Почему я так поступил, объяснять не буду, трудно, тяжело, да и не имеет смысла.
Скажу открыто о мотивах своего поведения: хотел смягчить последствия и наказание. Моя библиотека находилась на шести квартирах. Я сказал, что найду способ передать библиотеку в их руки, не называя никаких имен. И вдруг, неожиданно для самого себя, поехал вместе с гебистами по адресам. Трудно объяснить, что происходило в тот момент со мной. Непередаваемое нервное состояние. Я не только передал библиотеку, но и назвал фамилии. Считаю это предательством. И ни при чем тот факт, что для людей не было последствий (кроме попадания в досье КГБ). Предательство мое непростительно. Любое объяснение может прозвучать попыткой оправдания, а я этого не хочу. Не имею права и не хочу смягчать свою вину. Самым сильным впечатлением того периода остаются для меня мои «чистосердечные показания».
Вопрос: Какова была тактика вашего поведения в тюрьме или лагере? Имели ли конфликты с администрацией, допускали уступки?
Ответ: Я не был в тюрьме, только в лагере. Когда меня пригласил «для знакомства» чекист, старший лейтенант Владимир Иванович Ченцов, я ему сказал: «Я нахожусь здесь не только за то, что участвовал в «Хронике», но и потому, что не называл имен друзей и единомышленников (трагическое исключение — адреса, где хранились мои книги). Потому не собираюсь вам помогать». После этого я попадал в ШИЗО, меня репрессировали, или, как у нас называется по-зэковски, «прессовали», лишали свиданий.
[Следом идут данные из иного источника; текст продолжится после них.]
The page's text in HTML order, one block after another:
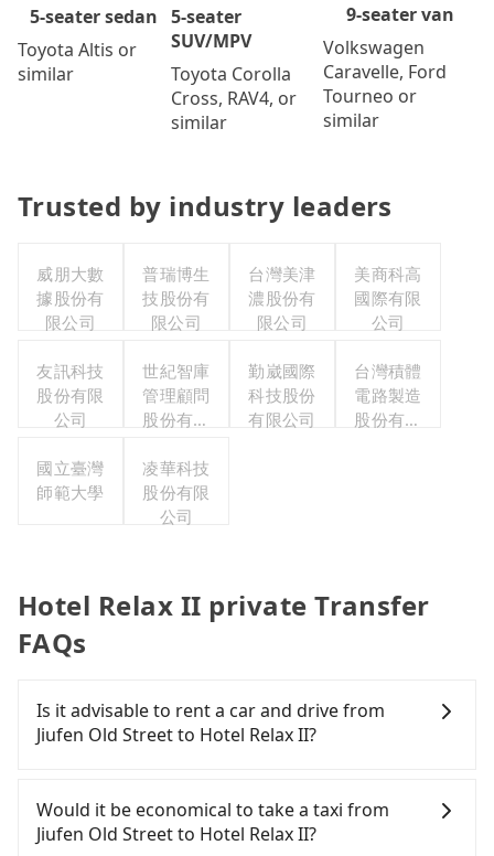
5-seater sedan
Toyota Altis or
similar
5-seater
SUV/MPV
Toyota Corolla
Cross, RAV4, or
similar
9-seater van
Volkswagen
Caravelle, Ford
Tourneo or
similar
Trusted by industry leaders
威朋大數
據股份有
限公司
普瑞博生
技股份有
限公司
台灣美津
濃股份有
限公司
美商科高
國際有限
公司
友訊科技
股份有限
公司
世紀智庫
管理顧問
股份有限
勤崴國際
科技股份
有限公司
台灣積體
電路製造
股份有限
國立臺灣
師範大學
凌華科技
股份有限
公司
Hotel Relax II private Transfer
FAQs
Is it advisable to rent a car and drive from
Jiufen Old Street to Hotel Relax II?
confident in your driving skills, and you do not
need to rest in the car (since you will be the one
Would it be economical to take a taxi from
Jiufen Old Street to Hotel Relax II?
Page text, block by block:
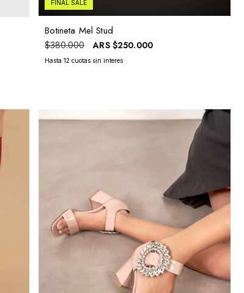
FINAL SALE
Botineta Mel Stud
$380.000 ARS$250.000
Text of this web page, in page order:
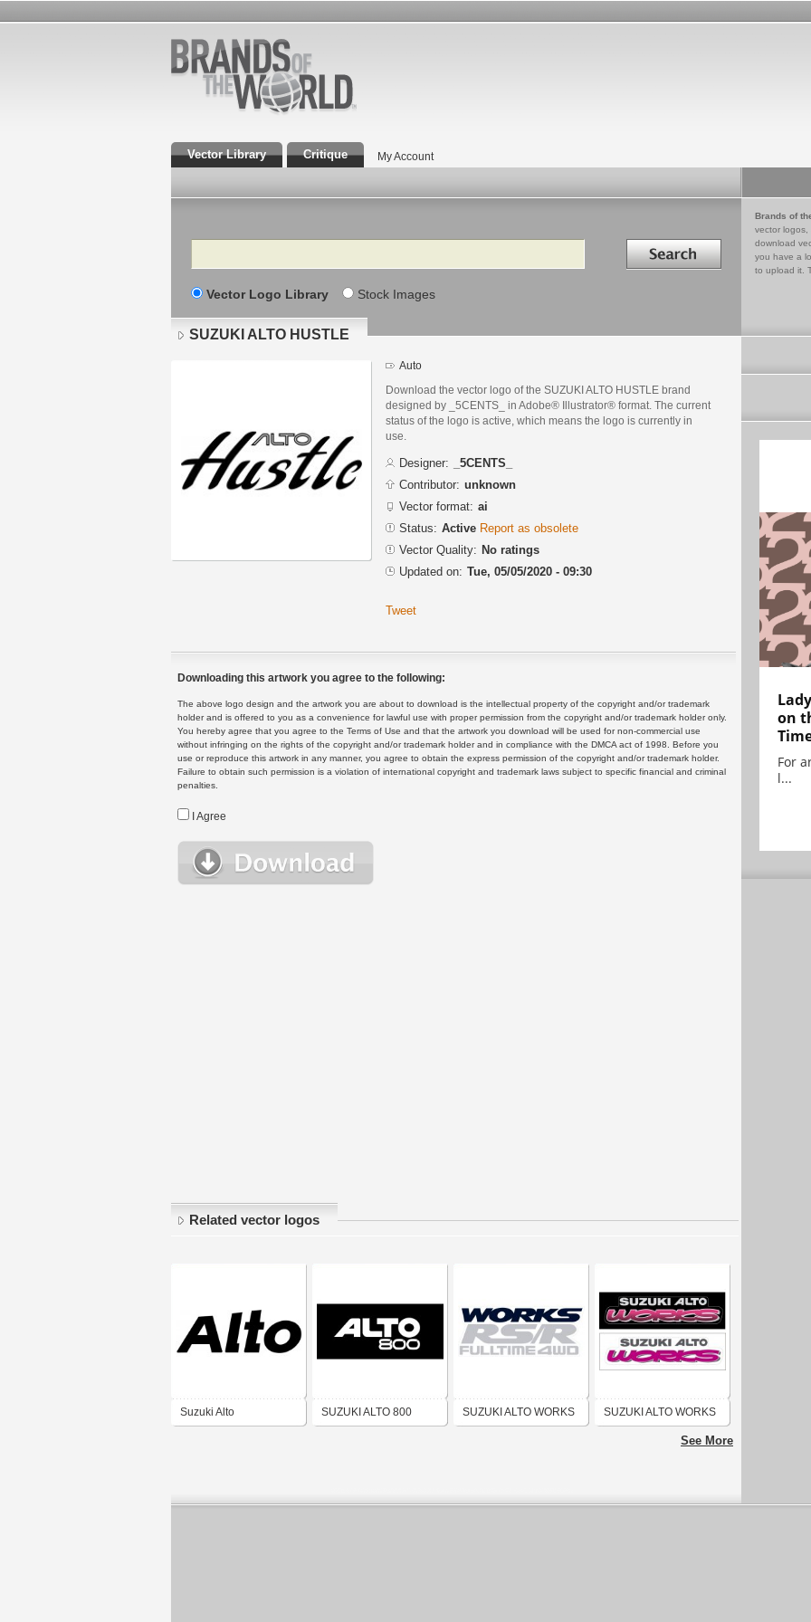
Vector Library Critique My Account
Search Search in
Vector Logo Library Stock Images
Brands of
vector logos,
download
you have a
to upload it.
SUZUKI ALTO HUSTLE
Auto
Download the vector logo of the SUZUKI ALTO HUSTLE brand
designed by _5CENTS_ in Adobe® Illustrator® format. The current
status of the logo is active, which means the logo is currently in
use.
Designer:
_5CENTS_
Contributor: unknown
Vector format: ai
Status: Active Report as obsolete
Vector Quality: No ratings
Updated on: Tue, 05/05/2020 - 09:30
Tweet
Downloading this artwork you agree to the following:
The above logo design and the artwork you are about to download is the intellectual property of the copyright and/or trademark
holder and is offered to you as a convenience for lawful use with proper permission from the copyright and/or trademark holder only.
You hereby agree that you agree to the Terms of Use and that the artwork you download will be used for non-commercial use
without infringing on the rights of the copyright and/or trademark holder and in compliance with the DMCA act of 1998. Before you
use or reproduce this artwork in any manner, you agree to obtain the express permission of the copyright and/or trademark holder.
Failure to obtain such permission is a violation of international copyright and trademark laws subject to specific financial and criminal
penalties.
I Agree
Related vector logos
Suzuki Alto SUZUKI ALTO 800 SUZUKI ALTO WORKS SUZUKI ALTO WORKS
See More
on
For
l...

Вербовка в лагере — дело обычное, в основном на нее идут осужденные по 64-й статье, которые делятся на три категории: те, что сидят «за войну» (т. е. преступление в военное время), пытавшиеся перейти границу и «шпионы». «Семидесятчики» (статья 70), за редким исключением, не сотрудничали с администрацией, они отстаивали свои идейные убеждения. От сотрудничества отказался и я, но уступки допускал. Например, согласился участвовать в субботнике, впрочем, на воле я тоже это делал. Шел на компромисс с совестью, не занимал позицию противостояния администрации. Открыто меня за это не осуждали, в душе — безусловно. Анатолий Марченко, встретив меня в лагере, сказал: «Нам лучше не общаться».
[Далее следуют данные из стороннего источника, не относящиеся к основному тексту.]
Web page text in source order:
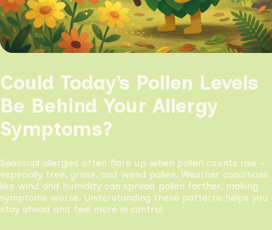
Could Today’s Pollen Levels
Be Behind Your Allergy
Symptoms?
Seasonal allergies often flare up when pollen counts rise -
especially tree, grass, and weed pollen. Weather conditions
like wind and humidity can spread pollen farther, making
symptoms worse. Understanding these patterns helps you
stay ahead and feel more in control
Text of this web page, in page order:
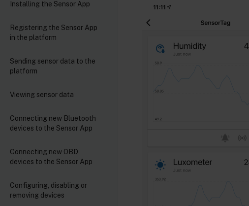
Installing the Sensor App
Registering the Sensor App
in the platform
Sending sensor data to the
platform
Viewing sensor data
Connecting new Bluetooth
devices to the Sensor App
Connecting new OBD
devices to the Sensor App
Configuring, disabling or
removing devices
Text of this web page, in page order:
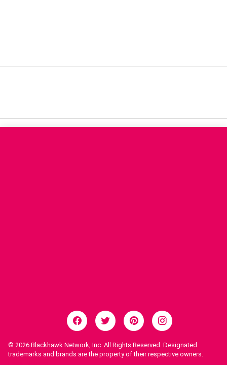
© 2026 Blackhawk Network, Inc. All Rights Reserved. Designated
trademarks and brands are the property of their respective owners.
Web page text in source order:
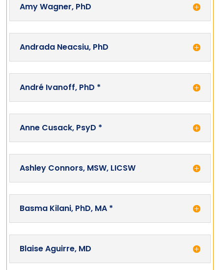
Amy Wagner, PhD
Andrada Neacsiu, PhD
André Ivanoff, PhD *
Anne Cusack, PsyD *
Ashley Connors, MSW, LICSW
Basma Kilani, PhD, MA *
Blaise Aguirre, MD
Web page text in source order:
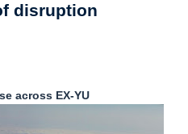
disruption
across EX-YU
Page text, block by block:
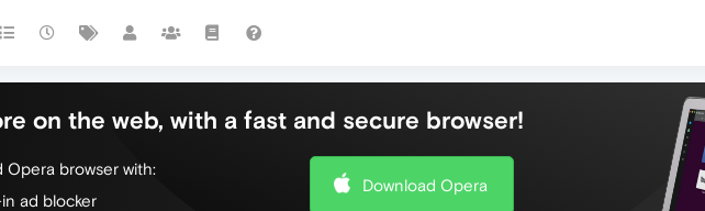
on the web, with a fast and secure browser!
Opera browser with:
ad blocker
Download Opera
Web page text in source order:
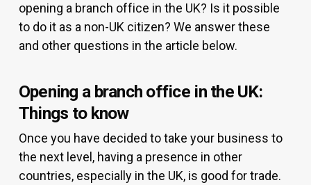
opening a branch office in the UK? Is it possible
to do it as a non-UK citizen? We answer these
and other questions in the article below.
Opening a branch office in the UK:
Things to know
Once you have decided to take your business to
the next level, having a presence in other
countries, especially in the UK, is good for trade.
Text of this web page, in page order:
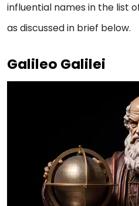
influential names in the list
as discussed in brief below.
Galileo Galilei
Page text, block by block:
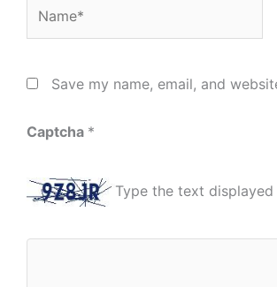
Save my name, email, and
Captcha *
Type the text displayed
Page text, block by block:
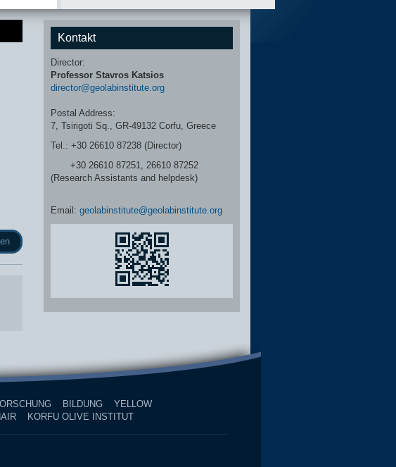
Kontakt
Director:
Professor Stavros Katsios
director@geolabinstitute.org
Postal Address:
7, Tsirigoti Sq., GR-49132 Corfu, Greece
Tel.: +30 26610 87238 (Director)
+30 26610 87251, 26610 87252
(Research Assistants and helpdesk)
Email: geolabinstitute@geolabinstitute.org
BILDUNG
YELLOW
KORFU OLIVE INSTITUT
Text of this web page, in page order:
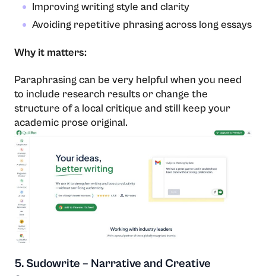
Improving writing style and clarity
Avoiding repetitive phrasing across long essays
Why it matters:
Paraphrasing can be very helpful when you need
to include research results or change the
structure of a local critique and still keep your
academic prose ​‍​‌‍​‍‌​‍​‌‍​‍‌original.
5. Sudowrite – Narrative and Creative
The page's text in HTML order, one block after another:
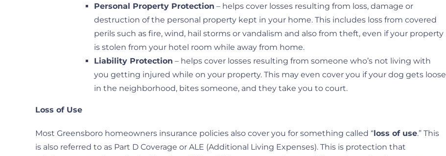
Personal Property Protection – helps cover losses resulting from loss, damage or
destruction of the personal property kept in your home. This includes loss from covered
perils such as fire, wind, hail storms or vandalism and also from theft, even if your property
is stolen from your hotel room while away from home.
Liability Protection – helps cover losses resulting from someone who’s not living with
you getting injured while on your property. This may even cover you if your dog gets loose
in the neighborhood, bites someone, and they take you to court.
Loss of Use
Most Greensboro homeowners insurance policies also cover you for something called “ loss of use.” This
is also referred to as Part D Coverage or ALE (Additional Living Expenses). This is protection that
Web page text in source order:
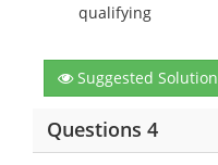
qualifying
Suggested Solution
Questions 4
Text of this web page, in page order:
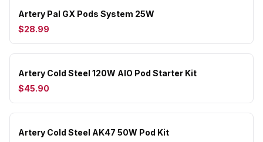
Artery Pal GX Pods System 25W
$28.99
Artery Cold Steel 120W AIO Pod Starter Kit
$45.90
Artery Cold Steel AK47 50W Pod Kit
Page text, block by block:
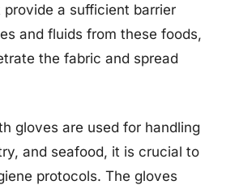
a sufficient barrier
and fluids from these foods,
the fabric and spread
gloves are used for handling
and seafood, it is crucial to
protocols. The gloves
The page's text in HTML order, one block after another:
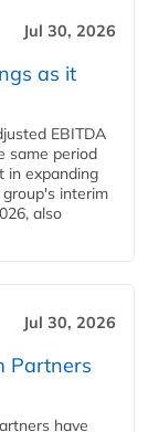
Jul 30, 2026
as it
EBITDA
same period
in expanding
interim
also
Jul 30, 2026
Partners
have
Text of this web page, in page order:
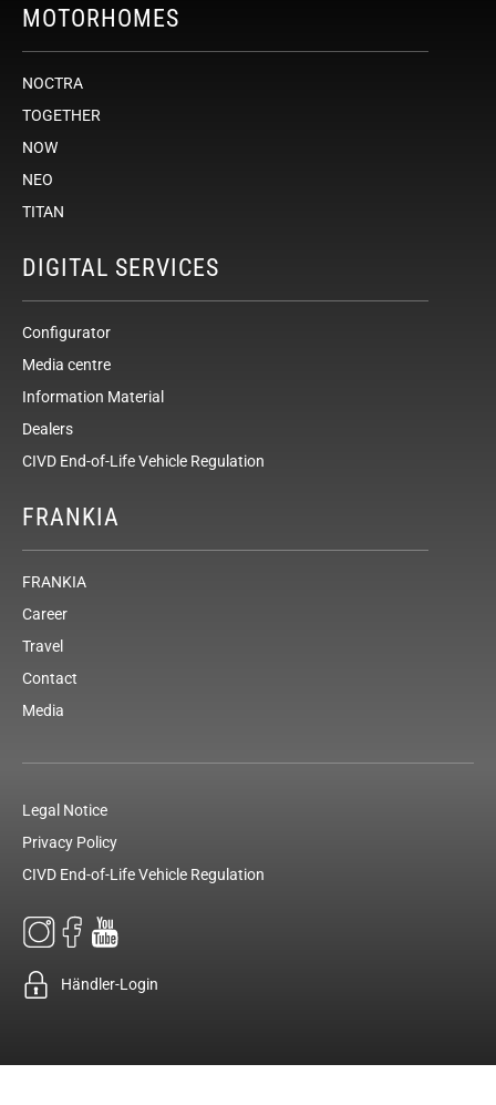
MOTORHOMES
NOCTRA
TOGETHER
NOW
NEO
TITAN
DIGITAL SERVICES
Configurator
Media centre
Information Material
Dealers
CIVD End-of-Life Vehicle Regulation
FRANKIA
FRANKIA
Career
Travel
Contact
Media
Legal Notice
Privacy Policy
CIVD End-of-Life Vehicle Regulation
Händler-Login
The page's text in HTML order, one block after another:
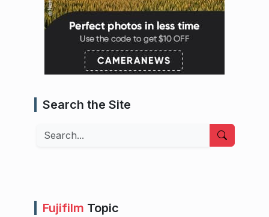
Search the Site
Search
Fujifilm Topic
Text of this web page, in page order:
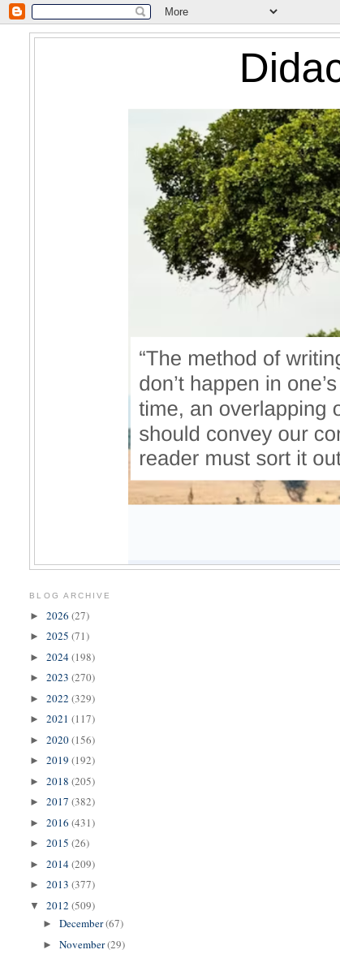
BLOG ARCHIVE
►2026(27)
►2025(71)
►2024(198)
►2023(270)
►2022(329)
►2021(117)
►2020(156)
►2019(192)
►2018(205)
►2017(382)
►2016(431)
►2015(26)
►2014(209)
►2013(377)
▼2012(509)
►December(67)
►November(29)

Вопрос: Расскажите об условиях содержания в заключении, что было самым трудным?
Ответ: Самым тяжелым для меня в лагере было одно — «прессовка». Когда не было «прессовки», казалось, будто нахожусь в армии: размеренный режим, регулярное питание, чтение газет, журналов. Физически чувствовал себя хорошо.
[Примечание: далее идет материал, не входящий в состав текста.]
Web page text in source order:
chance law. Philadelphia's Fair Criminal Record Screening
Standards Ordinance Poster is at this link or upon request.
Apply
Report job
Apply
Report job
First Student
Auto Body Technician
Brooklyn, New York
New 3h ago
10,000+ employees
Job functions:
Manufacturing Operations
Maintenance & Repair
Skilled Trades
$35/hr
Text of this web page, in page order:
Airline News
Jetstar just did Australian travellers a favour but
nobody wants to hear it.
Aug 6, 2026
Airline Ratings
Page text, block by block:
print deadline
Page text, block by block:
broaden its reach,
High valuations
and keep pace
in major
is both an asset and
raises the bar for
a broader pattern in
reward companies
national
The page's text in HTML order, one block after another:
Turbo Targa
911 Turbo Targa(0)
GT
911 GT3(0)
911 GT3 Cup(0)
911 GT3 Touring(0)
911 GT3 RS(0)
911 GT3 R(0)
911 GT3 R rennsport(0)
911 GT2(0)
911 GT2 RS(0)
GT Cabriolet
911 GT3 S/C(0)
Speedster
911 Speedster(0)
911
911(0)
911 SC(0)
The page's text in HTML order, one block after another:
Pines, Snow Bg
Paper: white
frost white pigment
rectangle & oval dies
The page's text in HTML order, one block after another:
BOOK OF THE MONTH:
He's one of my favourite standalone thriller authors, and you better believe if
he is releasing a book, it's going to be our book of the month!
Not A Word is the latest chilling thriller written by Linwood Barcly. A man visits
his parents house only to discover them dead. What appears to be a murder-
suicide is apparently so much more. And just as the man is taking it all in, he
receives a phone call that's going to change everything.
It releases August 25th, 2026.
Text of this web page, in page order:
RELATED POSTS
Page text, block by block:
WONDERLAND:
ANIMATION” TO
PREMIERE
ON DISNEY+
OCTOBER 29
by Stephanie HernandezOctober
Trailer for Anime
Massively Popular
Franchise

Еще очень трудно переносил ограничение на переписку, конфискации писем из-за так называемых «условностей в тексте». Было желание вообще отказаться от корреспонденции.
Вопрос: Расскажите об обстоятельствах освобождения, было ли оно для вас неожиданным? Какую подписку вы дали при освобождении, была эта подписка тактическим шагом или отражала ваши сегодняшние убеждения?
Ответ: В сентябре 1986 года по Пермским лагерям разъезжала группа высокопоставленных чекистов из КГБ СССР. Они уговаривали нас написать прошения о помиловании. Я написал и ожидал освобождения. Сначала меня перевели в больницу («оперативный отстойник»), потом в купе поезда отвезли из зоны в Пермь. Там меня вызвал работник прокуратуры. Под его диктовку я написал заявление: «Обещаю не заниматься деятельностью, наносящей ущерб государству. Прошу досрочно освободить и разрешить вернуться домой в Москву».